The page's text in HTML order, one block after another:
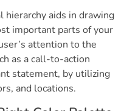
hierarchy aids in drawing
important parts of your
attention to the
as a call-to-action
statement, by utilizing
and locations.
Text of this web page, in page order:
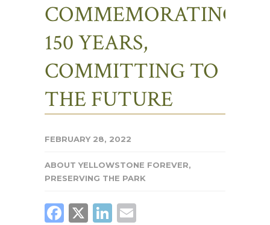
COMMEMORATING
150 YEARS,
COMMITTING TO
THE FUTURE
FEBRUARY 28, 2022
ABOUT YELLOWSTONE FOREVER,
PRESERVING THE PARK
FACEBOOK
X LINKEDIN
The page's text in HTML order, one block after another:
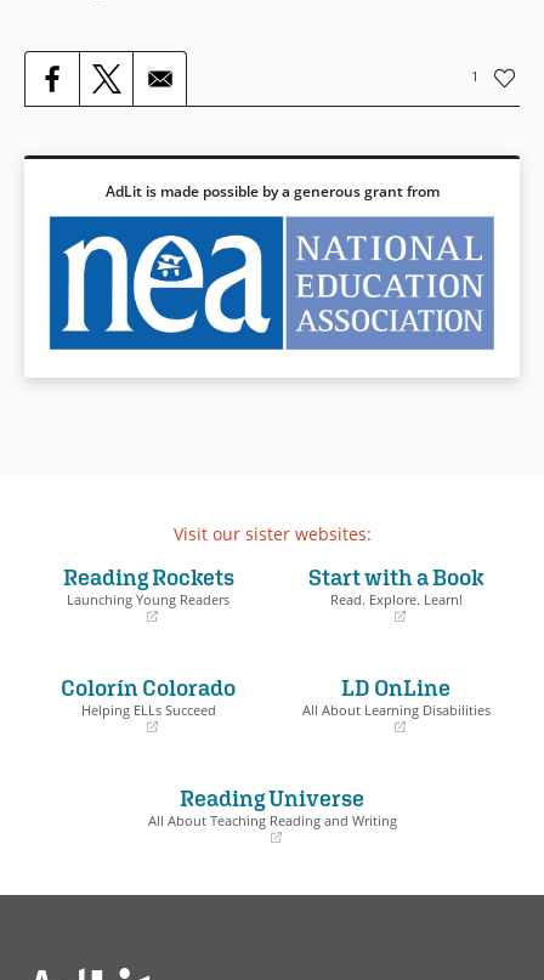
1
AdLit is made possible by a generous grant from
Visit our sister websites:
Reading Rockets
Launching Young Readers
new
window)
Start with a Book
Read. Explore. Learn!
Colorín Colorado
Helping ELLs Succeed
LD OnLine
All About Learning Disabilities
new
window)
Reading Universe
All About Teaching Reading and Writing
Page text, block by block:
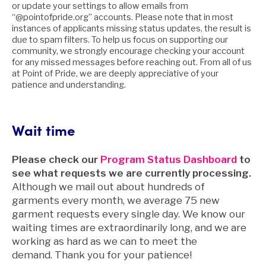
or update your settings to allow emails from
“@pointofpride.org” accounts. Please note that in most
instances of applicants missing status updates, the result is
due to spam filters. To help us focus on supporting our
community, we strongly encourage checking your account
for any missed messages before reaching out. From all of us
at Point of Pride, we are deeply appreciative of your
patience and understanding.
Wait time
Please check our Program Status Dashboard to
see what requests we are currently processing.
Although we mail out about hundreds of
garments every month, we average 75 new
garment requests every single day. We know our
waiting times are extraordinarily long, and we are
working as hard as we can to meet the
demand. Thank you for your patience!
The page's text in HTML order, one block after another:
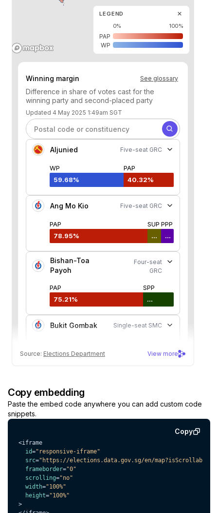
Copy embedding
Paste the embed code anywhere you can add custom code
snippets.
Copy
id="responsive-iframe"
src="https://elections.data.gov.sg/en/
frameborder="0"
scrolling="no"
width="100%"
height="100%"
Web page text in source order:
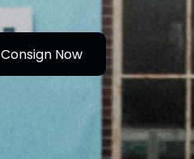
Consign Now
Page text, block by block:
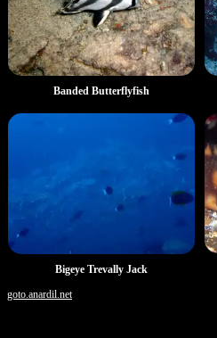
Banded Butterflyfish
Bigeye Trevally Jack
goto.anardil.net
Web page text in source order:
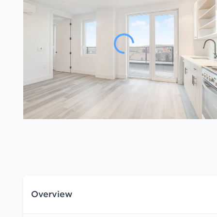
Overview
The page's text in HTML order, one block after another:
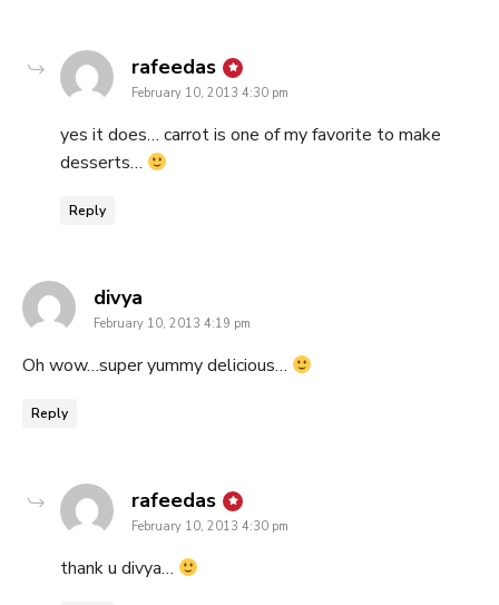
rafeedas says:
February 10, 2013 4:30 pm
yes it does… carrot is one of my favorite to make
desserts…
Reply
divya
February 10, 2013 4:19 pm
Oh wow…super yummy delicious…
Reply
rafeedas says:
February 10, 2013 4:30 pm
thank u divya…
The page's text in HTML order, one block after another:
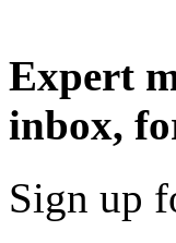
Expert
inbox,
Sign up
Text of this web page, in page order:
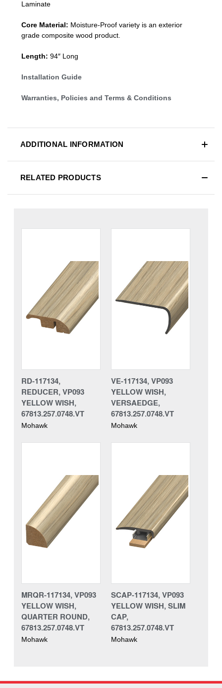
Laminate
Core Material: Moisture-Proof variety is an exterior
grade composite wood product.
Length: 94″ Long
Installation Guide
Warranties, Policies and Terms & Conditions
ADDITIONAL INFORMATION
RELATED PRODUCTS
RD-117134,
REDUCER, VP093
YELLOW WISH,
67813.257.0748.VT
Mohawk
VE-117134, VP093
YELLOW WISH,
VERSAEDGE,
67813.257.0748.VT
Mohawk
MRQR-117134, VP093
YELLOW WISH,
QUARTER ROUND,
67813.257.0748.VT
Mohawk
SCAP-117134, VP093
YELLOW WISH, SLIM
CAP,
67813.257.0748.VT
Mohawk
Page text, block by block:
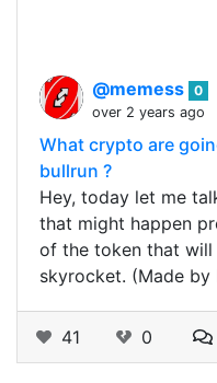
@memess 0
over 2 years ago
What crypto are
bullrun ?
Hey, today let me
that might happen
of the token that
skyrocket. (Made
41 0
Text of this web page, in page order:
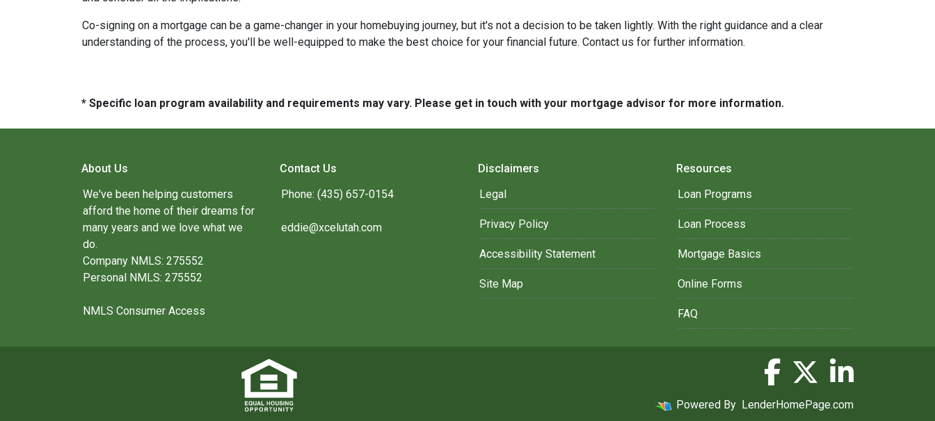
Co-signing on a mortgage can be a game-changer in your homebuying journey, but it's not a decision to be taken lightly. With the right guidance and a clear
understanding of the process, you'll be well-equipped to make the best choice for your financial future. Contact us for further information.
* Specific loan program availability and requirements may vary. Please get in touch with your mortgage advisor for more information.
About Us
We've been helping customers
afford the home of their dreams for
many years and we love what we
do.
Company NMLS: 275552
Personal NMLS: 275552
NMLS Consumer Access
Contact Us
Phone: (435) 657-0154
eddie@xcelutah.com
Disclaimers
Legal
Privacy Policy
Accessibility Statement
Site Map
Resources
Loan Programs
Loan Process
Mortgage Basics
Online Forms
FAQ
Powered By LenderHomePage.com
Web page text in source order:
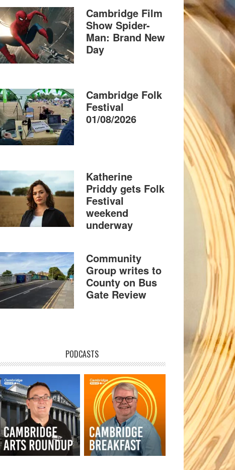
Cambridge Film
Show Spider-
Man: Brand New
Day
Cambridge Folk
Festival
01/08/2026
Katherine
Priddy gets Folk
Festival
weekend
underway
Community
Group writes to
County on Bus
Gate Review
PODCASTS
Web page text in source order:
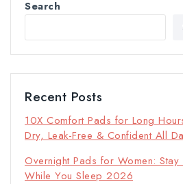
Search
Recent Posts
10X Comfort Pads for Long
Dry, Leak-Free & Confident All
Overnight Pads for Women:
While You Sleep 2026
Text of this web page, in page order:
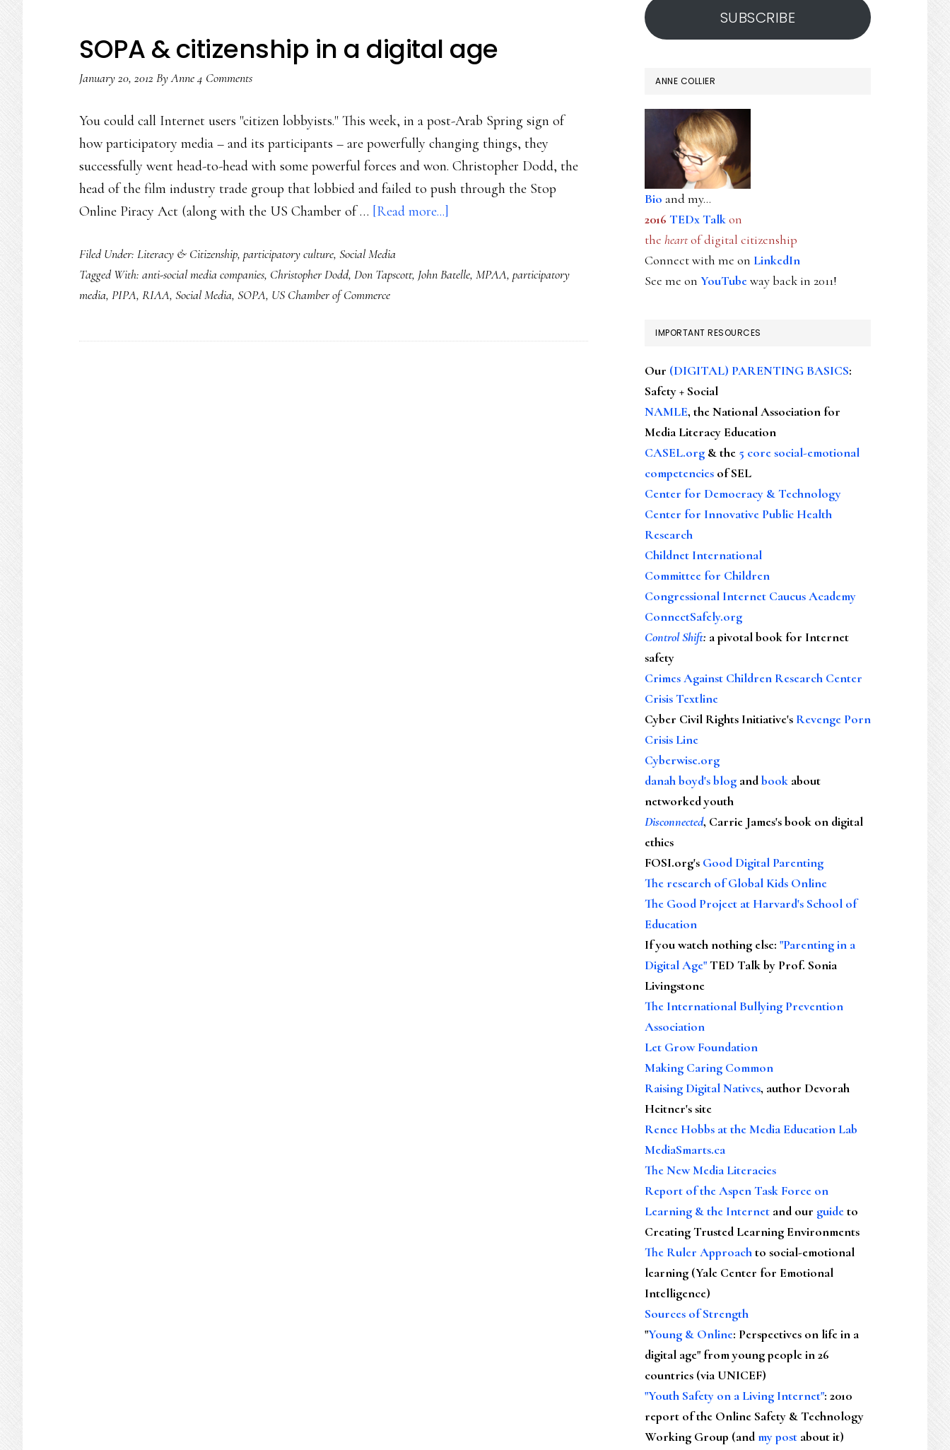
SOPA & citizenship in a digital age
January 20, 2012 ByAnne4 Comments
You could call Internet users "citizen lobbyists." This week, in a post-Arab Spring sign of
how participatory media – and its participants – are powerfully changing things, they
successfully went head-to-head with some powerful forces and won. Christopher Dodd, the
head of the film industry trade group that lobbied and failed to push through the Stop
Online Piracy Act (along with the US Chamber of … [Read more...]
citizenship
digital
Filed Under: Literacy & Citizenship, participatory culture, Social Media
Tagged With: anti-social media companies, Christopher Dodd, Don Tapscott, John Batelle, MPAA, participatory
media, PIPA, RIAA, Social Media, SOPA, US Chamber of Commerce
SUBSCRIBE
ANNE COLLIER
Bio and my...
2016 TEDx Talkon
the heartof digital citizenship
Connect with me on LinkedIn
See me on YouTubeway back in 2011!
IMPORTANT RESOURCES
Our (DIGITAL) PARENTING BASICS:
Safety + Social
NAMLE, the National Association for
Media Literacy Education
CASEL.org & the 5 core social-emotional
competencies of SEL
Center for Democracy & Technology
Center for Innovative Public Health
Research
Childnet International
Committee for Children
Congressional Internet Caucus Academy
ConnectSafely.org
Control Shift: a pivotal book for Internet
safety
Crimes Against Children Research Center
Crisis Textline
Cyber Civil Rights Initiative's Revenge Porn
Crisis Line
Cyberwise.org
danah boyd's blog andbook about
networked youth
Disconnected, Carrie James's book on digital
ethics
FOSI.org's Good Digital Parenting
The research of Global Kids Online
The Good Project at Harvard's School of
Education
If you watch nothing else: "Parenting in a
Digital Age"TED Talk by Prof. Sonia
Livingstone
The International Bullying Prevention
Association
Let Grow Foundation
Making Caring Common
Raising Digital Natives, author Devorah
Heitner's site
Renee Hobbs at the Media Education Lab
MediaSmarts.ca
The New Media Literacies
Report of the Aspen Task Force on
Learning & the Internet and our guideto
Creating Trusted Learning Environments
The Ruler Approachto social-emotional
learning (Yale Center for Emotional
Intelligence)
Sources of Strength
"Young & Online: Perspectives on life in a
digital age" from young people in 26
countries (via UNICEF)
"Youth Safety on a Living Internet": 2010
report of the Online Safety & Technology
Working Group (andmy post about it)
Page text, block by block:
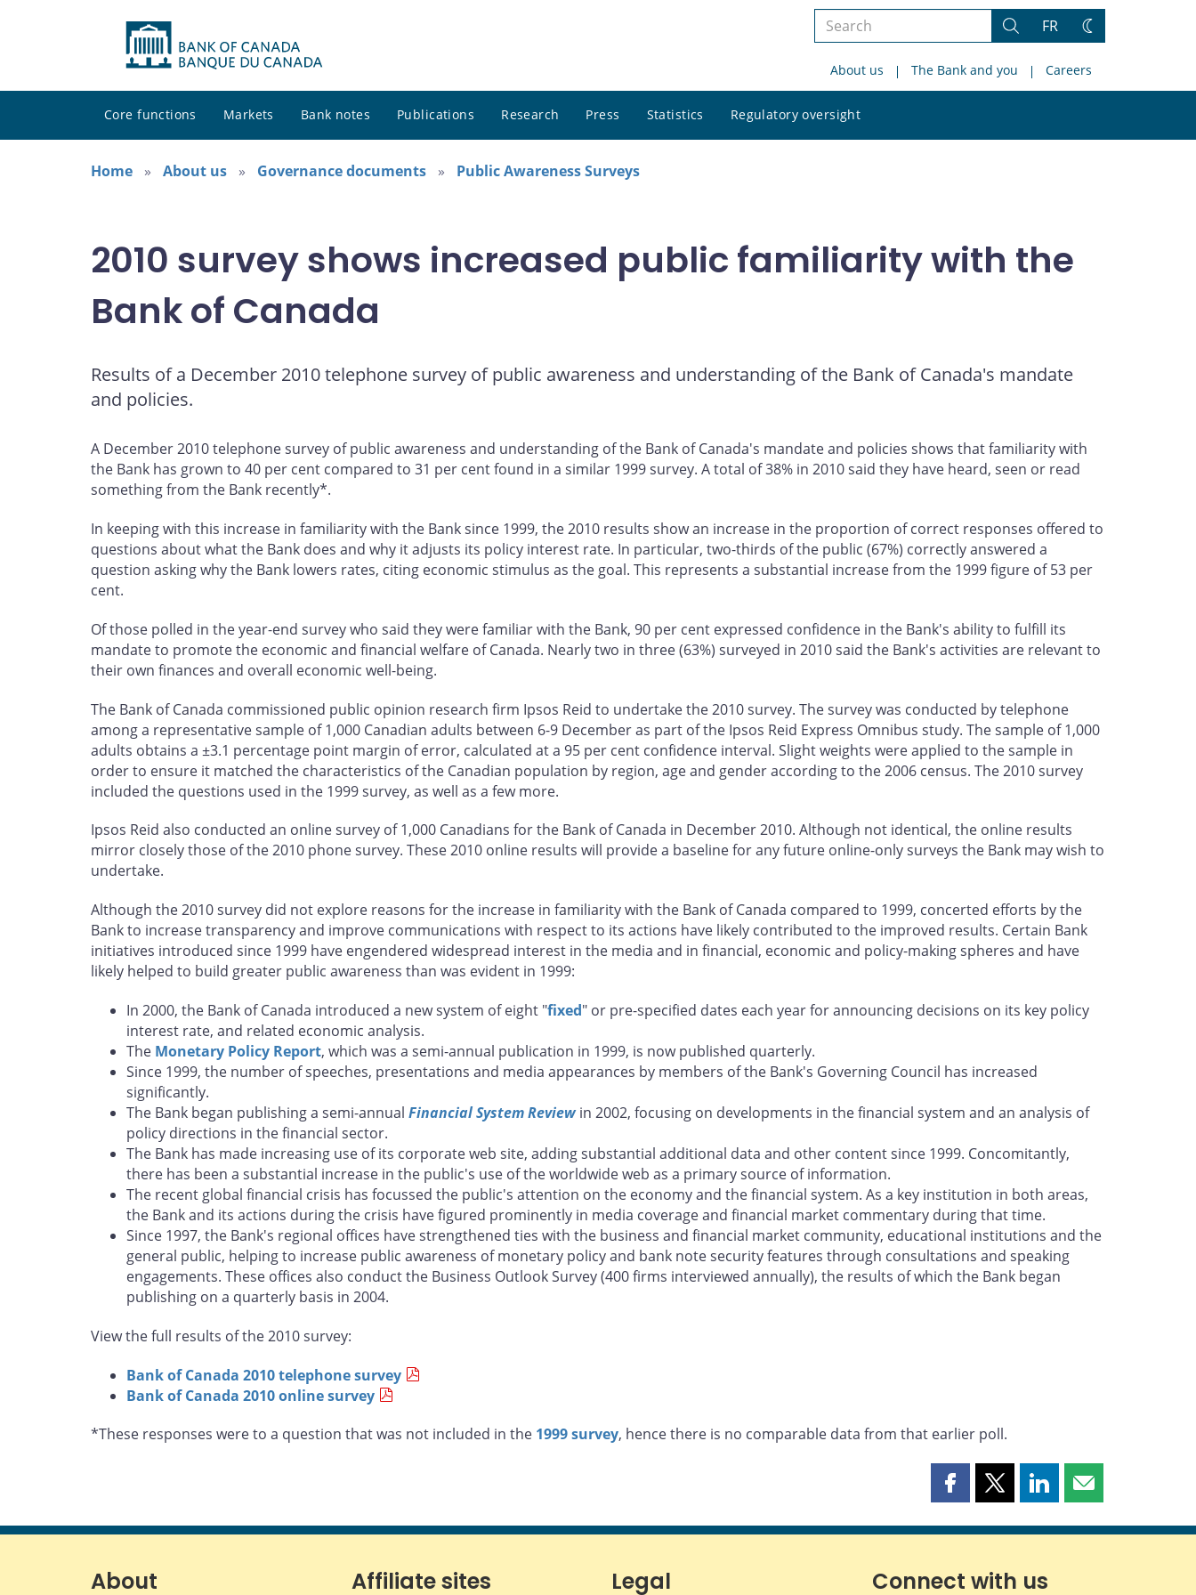
Search
site
Search
FR
Change
About us The Bank and you Careers
Core functions Markets Bank notes Publications Research Press Statistics Regulatory oversight
site
Home
About us Governance documents Public Awareness Surveys
2010 survey shows increased public familiarity with the
Bank of Canada
Results of a December 2010 telephone survey of public awareness and understanding of the Bank of Canada's mandate
and policies.
A December 2010 telephone survey of public awareness and understanding of the Bank of Canada's mandate and policies shows that familiarity with
the Bank has grown to 40 per cent compared to 31 per cent found in a similar 1999 survey. A total of 38% in 2010 said they have heard, seen or read
something from the Bank recently*.
In keeping with this increase in familiarity with the Bank since 1999, the 2010 results show an increase in the proportion of correct responses offered to
questions about what the Bank does and why it adjusts its policy interest rate. In particular, two-thirds of the public (67%) correctly answered a
question asking why the Bank lowers rates, citing economic stimulus as the goal. This represents a substantial increase from the 1999 figure of 53 per
cent.
Of those polled in the year-end survey who said they were familiar with the Bank, 90 per cent expressed confidence in the Bank's ability to fulfill its
mandate to promote the economic and financial welfare of Canada. Nearly two in three (63%) surveyed in 2010 said the Bank's activities are relevant to
their own finances and overall economic well-being.
The Bank of Canada commissioned public opinion research firm Ipsos Reid to undertake the 2010 survey. The survey was conducted by telephone
among a representative sample of 1,000 Canadian adults between 6-9 December as part of the Ipsos Reid Express Omnibus study. The sample of 1,000
adults obtains a ±3.1 percentage point margin of error, calculated at a 95 per cent confidence interval. Slight weights were applied to the sample in
order to ensure it matched the characteristics of the Canadian population by region, age and gender according to the 2006 census. The 2010 survey
included the questions used in the 1999 survey, as well as a few more.
Ipsos Reid also conducted an online survey of 1,000 Canadians for the Bank of Canada in December 2010. Although not identical, the online results
mirror closely those of the 2010 phone survey. These 2010 online results will provide a baseline for any future online-only surveys the Bank may wish to
undertake.
Although the 2010 survey did not explore reasons for the increase in familiarity with the Bank of Canada compared to 1999, concerted efforts by the
Bank to increase transparency and improve communications with respect to its actions have likely contributed to the improved results. Certain Bank
initiatives introduced since 1999 have engendered widespread interest in the media and in financial, economic and policy-making spheres and have
likely helped to build greater public awareness than was evident in 1999:
In 2000, the Bank of Canada introduced a new system of eight "fixed" or pre-specified dates each year for announcing decisions on its key policy
interest rate, and related economic analysis.
The Monetary Policy Report, which was a semi-annual publication in 1999, is now published quarterly.
Since 1999, the number of speeches, presentations and media appearances by members of the Bank's Governing Council has increased
significantly.
The Bank began publishing a semi-annual Financial System Reviewin 2002, focusing on developments in the financial system and an analysis of
policy directions in the financial sector.
The Bank has made increasing use of its corporate web site, adding substantial additional data and other content since 1999. Concomitantly,
there has been a substantial increase in the public's use of the worldwide web as a primary source of information.
The recent global financial crisis has focussed the public's attention on the economy and the financial system. As a key institution in both areas,
the Bank and its actions during the crisis have figured prominently in media coverage and financial market commentary during that time.
Since 1997, the Bank's regional offices have strengthened ties with the business and financial market community, educational institutions and the
general public, helping to increase public awareness of monetary policy and bank note security features through consultations and speaking
engagements. These offices also conduct the Business Outlook Survey (400 firms interviewed annually), the results of which the Bank began
publishing on a quarterly basis in 2004.
View the full results of the 2010 survey:
Bank of Canada 2010 telephone survey
Bank of Canada 2010 online survey
*These responses were to a question that was not included in the 1999 survey, hence there is no comparable data from that earlier poll.
Share
page
Facebook
Share
page
X
Share
page
LinkedIn
Share
page
About Affiliate sites Legal Connect with us
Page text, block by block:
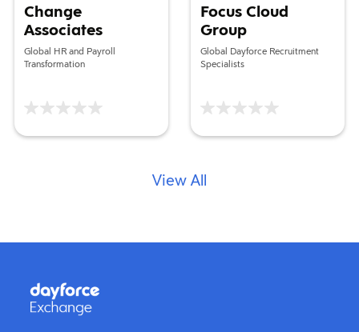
┄┄┄┄┄┄┄┄┄┄┄┄┄┄┄┄┄┄┄┄
WHAT YOU HAVE TO DO ::
Lines containing the word "also": copy every one of them from the records above.

THE COMPLETED TASK ::
Ipsos Reid also conducted an online survey of 1,000 Canadians for the Bank of Canada in December 2010. Although not identical, the online results
engagements. These offices also conduct the Business Outlook Survey (400 firms interviewed annually), the results of which the Bank began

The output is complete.